Wang Bin, Zheng Xie, Fu Qinghui, Luo Xiaoqian, Pan Sijun
The Department of Emergency, People's Hospital of Anji, Anji, Zhejiang, China.
The Department of SICU, The First Affiliated Hospital, Zhejiang University School of Medicine, Hangzhou, Zhejiang, China.
Biomark Med. 2025 Jun;19(12):491-499. doi: 10.1080/17520363.2025.2520738. Epub 2025 Jun 16.

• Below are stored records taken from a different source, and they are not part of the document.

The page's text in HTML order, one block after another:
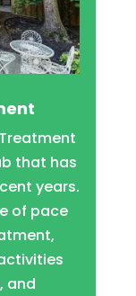
that has
years.
of pace
and
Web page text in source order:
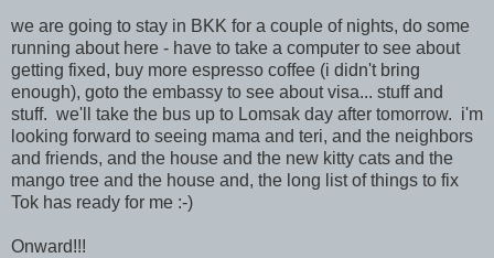
we are going to stay in BKK for a couple of nights, do some
running about here - have to take a computer to see about
getting fixed, buy more espresso coffee (i didn't bring
enough), goto the embassy to see about visa... stuff and
stuff. we'll take the bus up to Lomsak day after tomorrow. i'm
looking forward to seeing mama and teri, and the neighbors
and friends, and the house and the new kitty cats and the
mango tree and the house and, the long list of things to fix
Tok has ready for me :-)
Onward!!!
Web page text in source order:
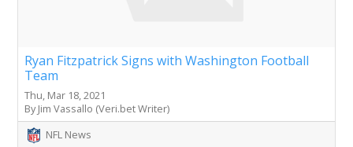
Ryan Fitzpatrick Signs with Washington Football
Team
Thu, Mar 18, 2021
By Jim Vassallo (Veri.bet Writer)
NFL News
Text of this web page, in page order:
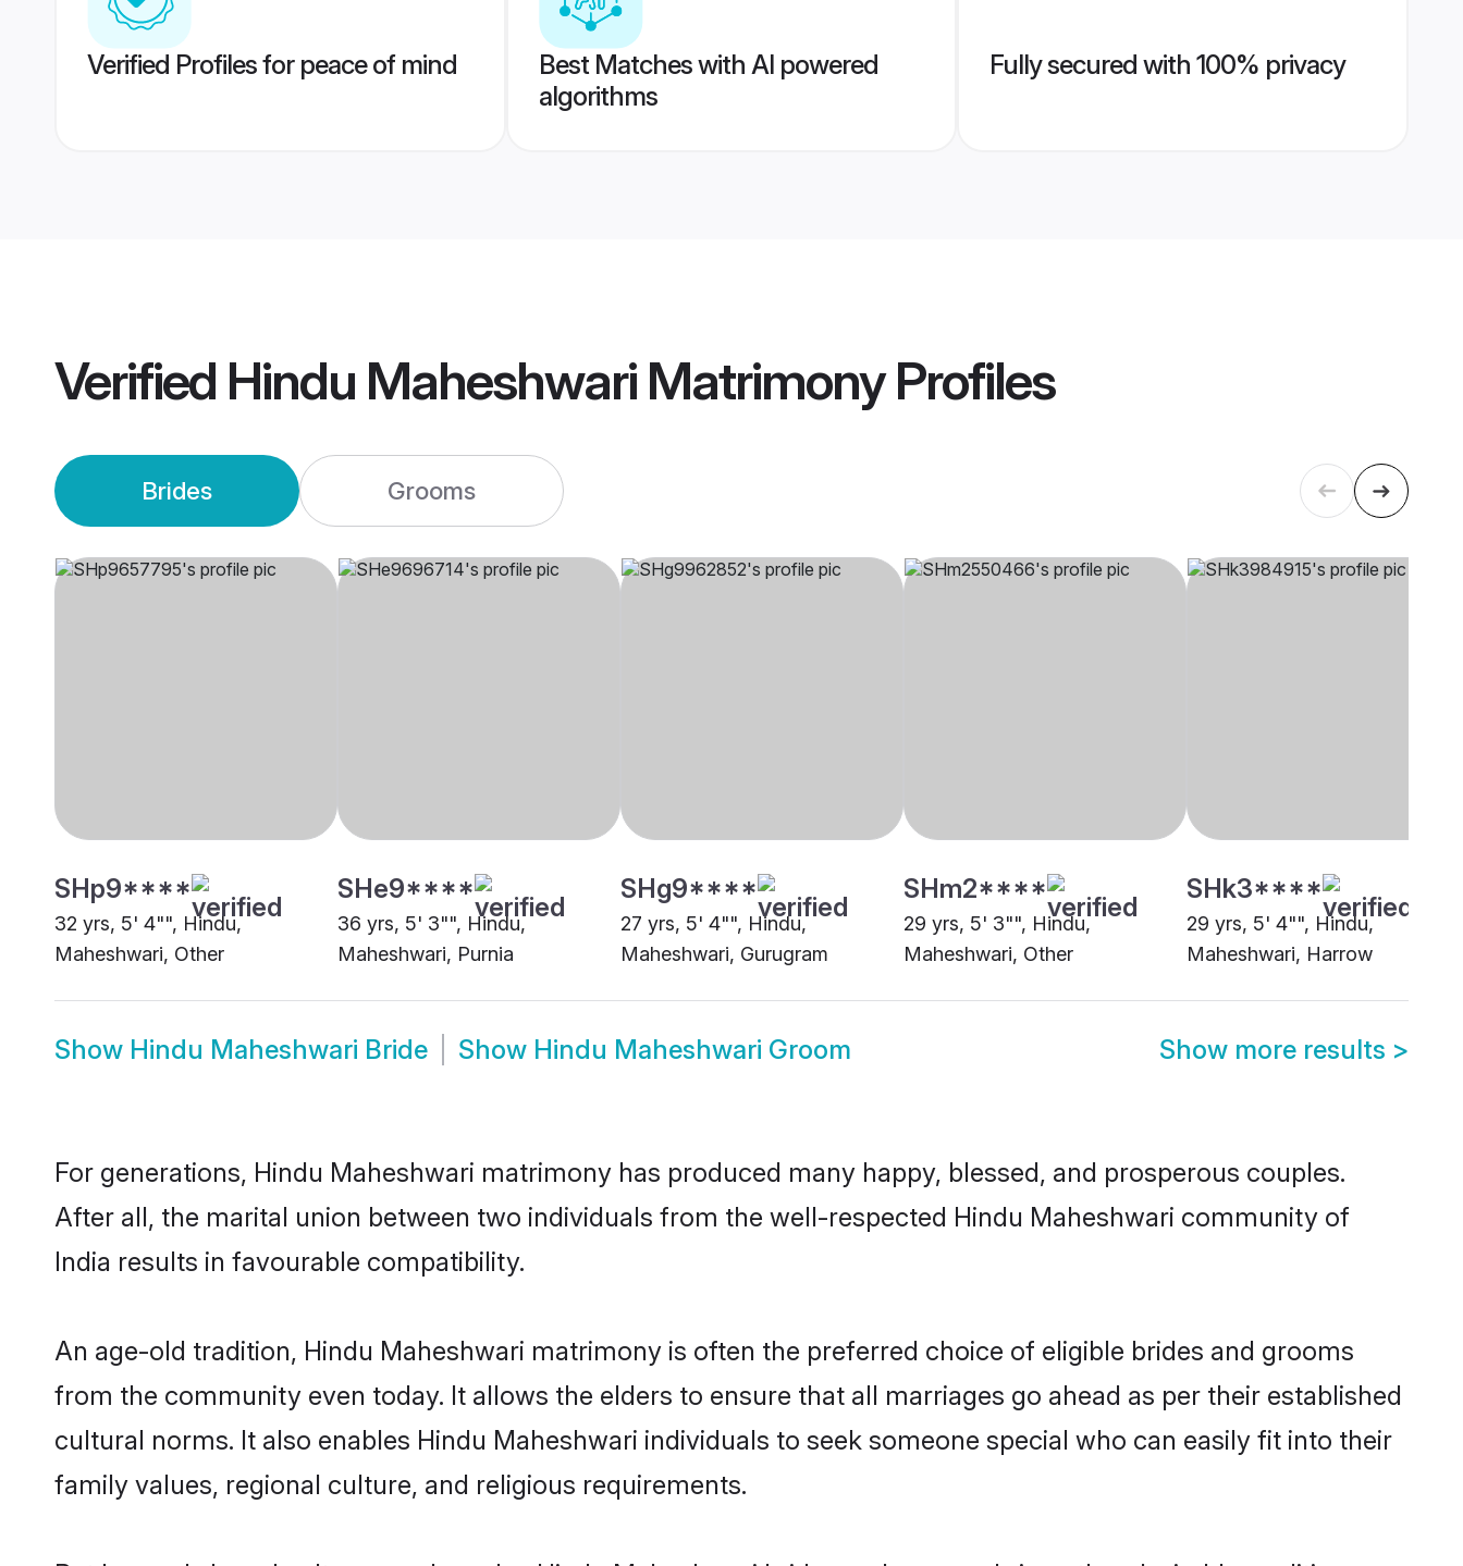
Verified Profiles for peace of mind
Best Matches with AI powered
algorithms
Fully secured with 100% privacy
Verified Hindu Maheshwari MatrimonyProfiles
Brides Grooms
SHp9****
32 yrs, 5' 4"", Hindu,
Maheshwari, Other
SHe9****
36 yrs, 5' 3"", Hindu,
Maheshwari, Purnia
SHg9****
27 yrs, 5' 4"", Hindu,
Maheshwari, Gurugram
SHm2****
29 yrs, 5' 3"", Hindu,
Maheshwari, Other
SHk3****
29 yrs, 5' 4"", Hindu,
Maheshwari, Harrow
Show Hindu Maheshwari Bride Show Hindu Maheshwari Groom Show more results >
For generations, Hindu Maheshwari matrimony has produced many happy, blessed, and prosperous couples.
After all, the marital union between two individuals from the well-respected Hindu Maheshwari community of
India results in favourable compatibility.
An age-old tradition, Hindu Maheshwari matrimony is often the preferred choice of eligible brides and grooms
from the community even today. It allows the elders to ensure that all marriages go ahead as per their established
cultural norms. It also enables Hindu Maheshwari individuals to seek someone special who can easily fit into their
family values, regional culture, and religious requirements.
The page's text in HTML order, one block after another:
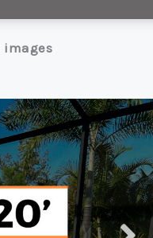
images

Type 2 CRS is characterized by the development of renal dysfunction secondary to chronic cardiac disease. Despite its high morbidity and mortality, there is a lack of robust diagnostic tools and prognostic models to guide clinical management.

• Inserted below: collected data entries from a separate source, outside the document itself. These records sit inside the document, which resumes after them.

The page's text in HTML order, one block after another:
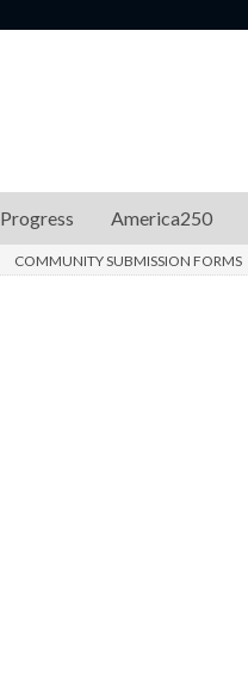
Progress America250
COMMUNITY SUBMISSION FORMS
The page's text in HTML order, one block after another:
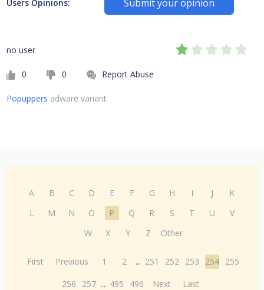
Users Opinions: Submit your opinion
no user
0 0 Report Abuse
Popuppers adware variant
A B C D E F G H I J
K
L
M N O P Q R S T U
V
W
X Y Z Other
First Previous 1 2 ... 251 252 253 254 255
256
257 ... 495 496 Next Last
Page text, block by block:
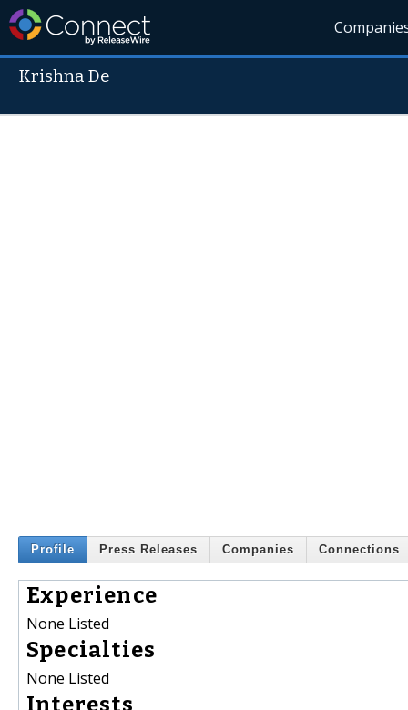
Krishna De
Profile Press Releases Companies Connections
Experience
None Listed
Specialties
None Listed
Interests
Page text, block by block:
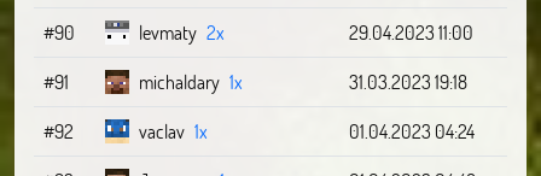
#90
levmaty 2x
29.04.2023 11:00
#91
michaldary 1x
31.03.2023 19:18
#92
vaclav 1x
01.04.2023 04:24
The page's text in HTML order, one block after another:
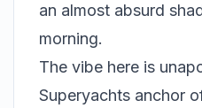
an almost absurd
morning.
The vibe here is
Superyachts anchor
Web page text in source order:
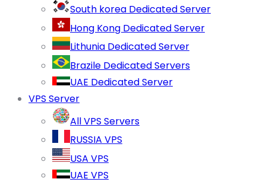
South korea Dedicated Server
Hong Kong Dedicated Server
Lithunia Dedicated Server
Brazile Dedicated Servers
UAE Dedicated Server
VPS Server
All VPS Servers
RUSSIA VPS
USA VPS
UAE VPS
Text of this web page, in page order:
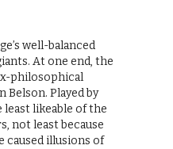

This multicenter retrospective study included patients diagnosed with CRS type 2 based on the 2019 American Heart Association definition. Data were collected from electronic medical records of three hospitals between January 2021 and December 2023. Advanced statistical methods, including receiver operating characteristic (ROC) curve analysis, univariate Kaplan-Meier (KM) analysis, and multivariable Cox proportional hazards regression, were utilized to develop a nomogram for predicting patient prognosis.
The study included 519 patients with CRS-2. Independent predictors of adverse outcomes included elevated serum creatinine and blood urea nitrogen (BUN) levels, decreased platelet count, elevated B-type natriuretic peptide (BNP), and decreased oxygen partial pressure (PaO2). These findings suggest that close monitoring of these markers is essential in clinical practice to identify patients at high risk of adverse events early on.
Our study provides evidence that serum creatinine, BUN, platelet count, BNP, and PaO2 are independent predictors of adverse outcomes in patients with Type 2 CRS.
2型心肾综合征的特征是继发于慢性心脏疾病的肾功能障碍。尽管其发病率和死亡率很高,但缺乏强有力的诊断工具和预后模型来指导临床管理。
这项多中心回顾性研究纳入了根据2019年美国心脏协会定义诊断为2型心肾综合征的患者。数据收集自2021年1月至2023年12月期间三家医院的电子病历。采用包括受试者工作特征(ROC)曲线分析、单变量Kaplan-Meier(KM)分析和多变量Cox比例风险回归在内的先进统计方法,开发了一个预测患者预后的列线图。
该研究纳入了519例2型心肾综合征患者。不良结局的独立预测因素包括血清肌酐和血尿素氮(BUN)水平升高、血小板计数降低、B型利钠肽(BNP)升高和氧分压(PaO2)降低。这些发现表明,在临床实践中密切监测这些指标对于早期识别不良事件高危患者至关重要。
我们的研究提供了证据,表明血清肌酐、BUN、血小板计数、BNP和PaO2是2型心肾综合征患者不良结局的独立预测因素。